**WORK TASK**. In the entries below, find the line containing "2- Inscription à l'école" and the line containing "Date de dernière mise à jour : 11/03/2026". Copy those two lines and everything between them exactly, and only that.

○ ○ ○ ○ ○

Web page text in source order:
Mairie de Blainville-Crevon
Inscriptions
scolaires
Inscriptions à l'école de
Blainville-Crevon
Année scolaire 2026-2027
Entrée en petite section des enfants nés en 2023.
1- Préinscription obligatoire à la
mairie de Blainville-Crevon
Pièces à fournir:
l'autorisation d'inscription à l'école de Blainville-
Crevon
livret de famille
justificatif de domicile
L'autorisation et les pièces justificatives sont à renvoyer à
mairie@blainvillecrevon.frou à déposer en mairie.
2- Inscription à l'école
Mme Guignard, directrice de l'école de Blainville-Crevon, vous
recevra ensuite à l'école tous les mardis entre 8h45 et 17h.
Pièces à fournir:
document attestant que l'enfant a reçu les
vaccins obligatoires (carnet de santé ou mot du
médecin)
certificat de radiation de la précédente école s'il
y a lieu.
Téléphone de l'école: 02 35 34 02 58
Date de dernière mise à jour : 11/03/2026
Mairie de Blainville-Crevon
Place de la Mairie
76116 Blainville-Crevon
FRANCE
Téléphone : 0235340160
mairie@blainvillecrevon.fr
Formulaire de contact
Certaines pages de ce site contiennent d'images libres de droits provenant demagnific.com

○ ○ ○ ○ ○

**SOLUTION TO THIS PROBLEM**.
2- Inscription à l'école
Mme Guignard, directrice de l'école de Blainville-Crevon, vous
recevra ensuite à l'école tous les mardis entre 8h45 et 17h.
Pièces à fournir:
document attestant que l'enfant a reçu les
vaccins obligatoires (carnet de santé ou mot du
médecin)
certificat de radiation de la précédente école s'il
y a lieu.
Téléphone de l'école: 02 35 34 02 58
Date de dernière mise à jour : 11/03/2026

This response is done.